Friday, September 25, 2015

Setting Foot in Chile (and trying to keep it still)

When I originally proposed for a National Geographic Young Explorer's Grant with my research "sister" Munazza Alam, we had planned to go to the NASA Infra-Red Telescope Facility (IRTF) on Mauna Kea (Hawai'i). Due to delays, partly caused by concerns around the controversial construction of the Thirty Meter Telescope (TMT), we ended up at Mauna Kea, but funded by a different grant. We thought we missed our shot of becoming "Nat Geo Explorers".

Shortly after our run at IRTF, National Geographic conveniently informed us we had been awarded the grant. We were ecstatic. We tweaked our proposal and asked if we could use the grant to follow up on southern targets from Las Campanas Observatory in Chile. Nat Geo gave the O.K. – it was January 2015.

Run the clock forward 9 months and I am sitting in front of my empty bag, confronting the fact that I am about to visit another hemisphere for the first time. When one packs for South America, I think there's always some sort of denial associated with the winter. I remember looking at the forecast for La Serena while picking clothes, yet I still ended up with 50% of my luggage being mysteriously filled with floral dresses, shorts and spring tanks. Since I've set foot here, I have been religiously relying on the other 50%.

Our flight from Santiago to La Serena was fun. My colleague and travel buddy Haley and I landed on the national holiday of "Dieciocho", so we were treated with all sorts of delicious treats. Some highlights include a divine yogurt and honey bar, a crunchy chocolate cookie, and a dulce de leche filled "tube" (any suggestions?). The weather was crisp and pleasant. When astronomer Katie Kaleida picked us up from the airport to drive us to the AURA Recinto, we had not seen any signs of the earthquake and tsunami yet.

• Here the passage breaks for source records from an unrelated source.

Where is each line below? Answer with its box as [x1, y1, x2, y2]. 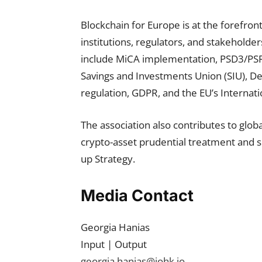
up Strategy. [81, 152, 135, 166]
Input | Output [81, 237, 147, 251]
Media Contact [81, 186, 194, 206]
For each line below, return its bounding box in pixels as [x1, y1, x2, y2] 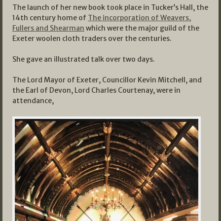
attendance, [12, 96, 54, 105]
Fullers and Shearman [12, 23, 84, 33]
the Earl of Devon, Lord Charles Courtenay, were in [12, 85, 181, 95]
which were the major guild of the [84, 23, 199, 33]
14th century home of [12, 13, 88, 22]
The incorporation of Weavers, [88, 13, 191, 22]
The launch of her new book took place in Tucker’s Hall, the [12, 2, 208, 12]
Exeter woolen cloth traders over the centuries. [12, 34, 172, 43]

My travel buddy Haley Fica and Katie Kaleida walking uphill to a Dieciocho BBQ in the AURA Recinto
We spent the weekend at BBQs and get togethers at different astronomers' houses, celebrating Dieciocho – or at least trying to. There was a lot of small talk about the inconveniences everyone at the recinto had experienced due to the quake. Water and power outages, broken decorations and pepper shakers, and power lines exploding into fireworks all sounded very unfortunate, but I could feel that a much bigger shadow had been casted on La Serena that week. So Katie took us to the beach.

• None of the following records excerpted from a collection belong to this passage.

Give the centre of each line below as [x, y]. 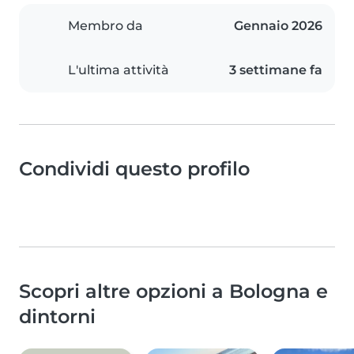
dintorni [57, 317]
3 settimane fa [276, 70]
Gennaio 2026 [278, 26]
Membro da [105, 26]
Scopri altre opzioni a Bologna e [173, 292]
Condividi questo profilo [134, 169]
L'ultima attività [119, 70]

We started our post-disaster trail from La Serena beach, a little before (what remains of) Tsunami bar, for the locals, and we headed South from there towards Coquimbo. What unraveled in front of our eyes was a scene of increasing destruction.

We started off with gorgeous views and barely any visible debris
We noticed debris as we proceeded towards Coquimbo
"Chile" / Kids with kite / Walking into tsunami aftermath
Getting closer to Coquimbo

Probably best DYI of the year: when a local American farmer returned to find his home and front yard completely submerged by ocean water, he rolled up his sleeves and put his 3 water pumps to action. 3/4 of his job now that the water is getting drained at 1 cm/hour is explaining passersby that he's not dumping water into the street at random – he's actually unclogging a drainage system and re-directing the water to a nearby functioning one. 

Chilean army gathered on one of Coquimbo's beaches earlier today. Aftershocks from the big quake are still going strong (felt a couple of ones within the past hour). Looks like the birds have had enough, they're gonna hang on a boat until the ground stops being moody.

By the time we arrived to Coquimbo our feet felt really heavy, perhaps from stepping on too many plastic remains and rotten fruits. We headed back to La Serena to have some pescado and some hot tea at a local restaurant.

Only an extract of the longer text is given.